他说话的时候虽然带着笑容,却由骨子里往外散发着一种邪气。
冷肖指了指对面的沙发,说道:“坐。”
tony高大的身躯坐进去,身边的两个保镖急忙为他递上雪茄,他一只手臂搭在沙发上,另一只手夹着雪茄,悠然的等着他们为他点燃,而这期间,他一直在注视着对面的冷肖,冷肖二十一岁的时候,他们相识在美国,他当时惊叹于这个中国年轻人的身手,所以想拉拢他,但这个年轻人对他兴趣不大,他几次相邀都被拒绝,最后冷肖回国,他们便断了联系,没想到多年不见,当年那个还带着些青涩的大男生已经成为了顶天立地的大男人,不但拥有无可匹敌的财产,还有一副惊为天人的相貌。
而他这次肯委身前来完全是因为他提出的丰厚条件,冷氏财团一半的股份,那将是多么庞大的数字,而且控制了这一半,得到另一半还会难吗?
见他笑得像个狐狸,冷肖哪会洞穿不了他的心思,但他依然面色沉静,直切主题:“一天之内,我要你找到叶痕的下落。”
“没问题。”tony弹了弹手里的烟灰,同时眯起眼睛:“zero,希望到时候你也不要食言,你们中国有句话叫做君子一言驷马难追,你就等我的好消息吧。”
聪明人之间做事自然也很利落,两人的谈话很快结束,在tony起身告辞的时候,他走过冷肖的身边时突然压低声音说:“zero,别跟我耍花样,你知道后果是什么!”
冷肖冷笑着没有说话。
tony在他的肩膀上拍了拍,“再见,小伙子。”
tony走后,炎天洛还在为他的嚣张气愤不已,冷肖倒是一脸的风平浪静,看着他说:“螳螂捕蝉。”
**********
呼吸机下的那张小脸终于有了些许的血色,但是身上遍插的管子依然在告诉别人,她还没有脱离危险。
子扬调整了一下血袋,他真的没想到,秋沫竟然是特殊血型,如果不是附近的医院正好有这种血液的储备,她恐怕很难度过难关。

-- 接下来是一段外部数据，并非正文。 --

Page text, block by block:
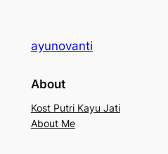
ayunovanti
About
Kost Putri Kayu Jati
About Me
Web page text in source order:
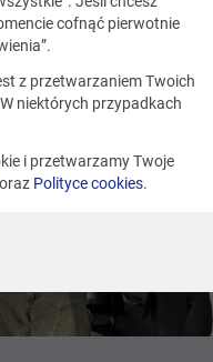
cofnąć pierwotnie
z przetwarzaniem Twoich
niektórych przypadkach
i przetwarzamy Twoje
oraz Polityce cookies.
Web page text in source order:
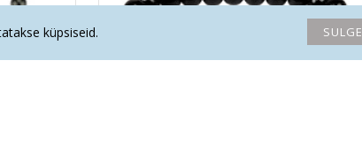
SULGE
küpsiseid.
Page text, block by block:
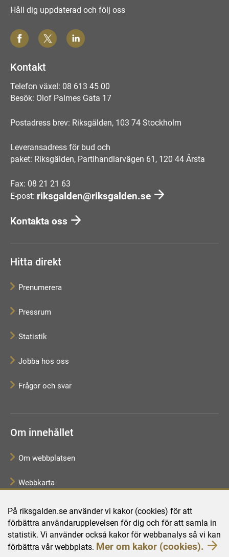
På riksgalden.se använder vi kakor (cookies) för att
förbättra användarupplevelsen för dig och för att samla in
statistik. Vi använder också kakor för webbanalys så vi kan
förbättra vår webbplats. Mer om kakor (cookies).
Håll dig uppdaterad och följ oss
Kontakt
Telefon växel: 08 613 45 00
Besök: Olof Palmes Gata 17
Postadress brev: Riksgälden, 103 74 Stockholm
Leveransadress för bud och
paket: Riksgälden, Partihandlarvägen 61, 120 44 Årsta
Fax: 08 21 21 63
E-post: riksgalden@riksgalden.se
Kontakta oss
Hitta direkt
Prenumerera
Pressrum
Statistik
Jobba hos oss
Frågor och svar
Om innehållet
Om webbplatsen
Webbkarta
Tillgänglighetsredogörelse
Behandling av personuppgifter
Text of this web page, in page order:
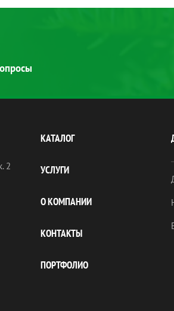
2
КАТАЛОГ
УСЛУГИ
О КОМПАНИИ
КОНТАКТЫ
ПОРТФОЛИО
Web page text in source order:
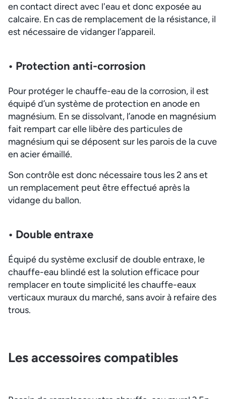
en contact direct avec l'eau et donc exposée au
calcaire. En cas de remplacement de la résistance, il
est nécessaire de vidanger l’appareil.
• Protection anti-corrosion
Pour protéger le chauffe-eau de la corrosion, il est
équipé d’un système de protection en anode en
magnésium. En se dissolvant, l’anode en magnésium
fait rempart car elle libère des particules de
magnésium qui se déposent sur les parois de la cuve
en acier émaillé.
Son contrôle est donc nécessaire tous les 2 ans et
un remplacement peut être effectué après la
vidange du ballon.
• Double entraxe
Équipé du système exclusif de double entraxe, le
chauffe-eau blindé est la solution efficace pour
remplacer en toute simplicité les chauffe-eaux
verticaux muraux du marché, sans avoir à refaire des
trous.
Les accessoires compatibles
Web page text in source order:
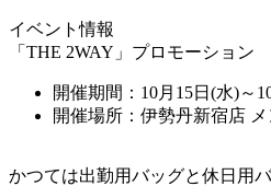
イベント情報
「THE 2WAY」プロモーション
開催期間： 10月15日(水)～
開催場所：伊勢丹新宿店
かつては出勤用バッグと休日用

她的伤口扎得虽然不深,但是却流了很多血,如果不不是叶痕拉了她一把,这一刀就会捅进心脏。
子扬为她缝了八针,虽然是美容针,但是伤好后那里依然会留下疤痕。
他无意中看过她的身体,细白的皮肤上有些地方留着淡淡的痕迹,虽然已经接近于皮肤的白色,但仍能看出那里曾经受过怎样的伤。

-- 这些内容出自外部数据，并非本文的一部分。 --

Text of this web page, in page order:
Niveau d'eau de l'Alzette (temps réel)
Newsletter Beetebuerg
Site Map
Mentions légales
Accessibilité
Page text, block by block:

是谁舍得在这样洁如美玉的女子身上留下这些可怖的疤痕。
叶痕一直坐在床边,深黑的眼仁里看不出他此时的想法,他只是握着秋沫小小的手,黯然无语。
“零帝,你去休息吧,我留下看着她。”子扬在一边说,做为医生,他不能离开,更何况秋沫还没有度过危险期。
“去给我倒杯水。”他没有要走的意思,淡淡的吩咐。
“好。”
子扬起身去倒水了。
他一走,叶痕一直强装冷硬的外表忽然就垮了下来,他将脸贴在她冰凉的小手上,然后语带自嘲的说:“沫沫,你这是在向我示威吗?你宁愿用死来让我痛苦一生,你真的是太狠心了。”
他吻着她的手,目光苍凉:“沫沫,我错了吗,我只是想把你留在身边而已,为什么你不理解我?只要你乖一点,我就不会做这些伤害你的事,真的,我保证。”

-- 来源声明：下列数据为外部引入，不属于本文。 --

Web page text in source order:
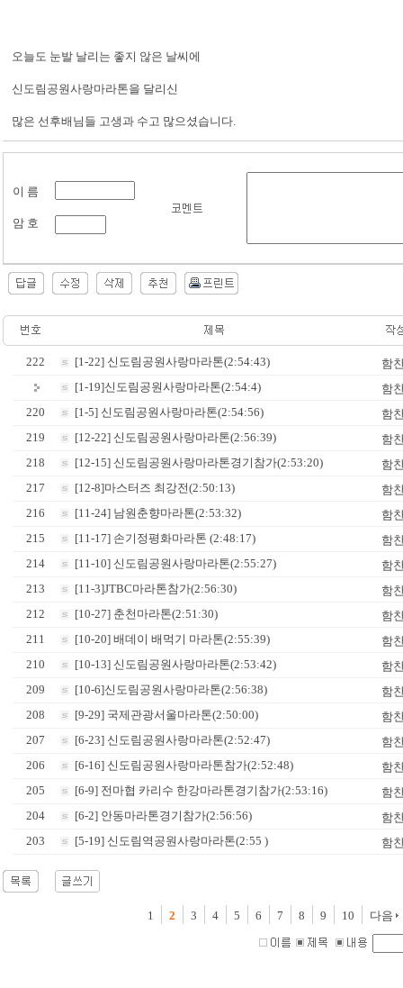
오늘도 눈발 날리는 좋지 않은 날씨에
신도림공원사랑마라톤을 달리신
많은 선후배님들 고생과 수고 많으셨습니다.
이 름
암 호
222 [1-22] 신도림공원사랑마라톤(2:54:43)
함
[1-19]신도림공원사랑마라톤(2:54:4)
함
220
[1-5] 신도림공원사랑마라톤(2:54:56)
함
219
[12-22] 신도림공원사랑마라톤(2:56:39)
함
218
[12-15] 신도림공원사랑마라톤경기참가(2:53:20)
함
217
[12-8]마스터즈 최강전(2:50:13)
함
216
[11-24] 남원춘향마라톤(2:53:32)
함
215
[11-17] 손기정평화마라톤 (2:48:17)
함
214
[11-10] 신도림공원사랑마라톤(2:55:27)
함
213
[11-3]JTBC마라톤참가(2:56:30)
함
212
[10-27] 춘천마라톤(2:51:30)
함
211
[10-20] 배데이 배먹기 마라톤(2:55:39)
함
210
[10-13] 신도림공원사랑마라톤(2:53:42)
함
209
[10-6]신도림공원사랑마라톤(2:56:38)
함
208
[9-29] 국제관광서울마라톤(2:50:00)
함
207
[6-23] 신도림공원사랑마라톤(2:52:47)
함
206
[6-16] 신도림공원사랑마라톤참가(2:52:48)
함
205
[6-9] 전마협 카리수 한강마라톤경기참가(2:53:16)
함
204
[6-2] 안동마라톤경기참가(2:56:56)
함
203
[5-19] 신도림역공원사랑마라톤(2:55 ) 함
1 2 3 4 5 6 7 8 9 10 다음

而昏迷中的秋沫根本听不到他的话,但那一双睫毛却微微颤抖了两下。
叶痕一直不明白,为什么他只是想把一个喜欢的人留在身边却这么难?
可是他却不知道,花开得鲜艳是因为它高傲在枝头,如果将它硬折下来,等待它的只有枯萎的命运。
“具具。。。”而此时在秋沫的梦中,无边无际的白雾里,一条淡淡的影子站在悬崖上,等秋沫靠得近了才看清那略显清瘦的背影,她欣喜的喊他,可是他却像听不见她的声音,一直不肯回头,她急了,快步向他跑去,可是面前突然就多了一条深沟,然后将他们的距离越拉越远,她伸出手大声的叫喊,终于,他自迷雾中回过头,眼角带着无尽的沧桑,像是被风月的风雨洗涤过,然后在她的惊讶中,他朝她微微一笑,往后退了两步。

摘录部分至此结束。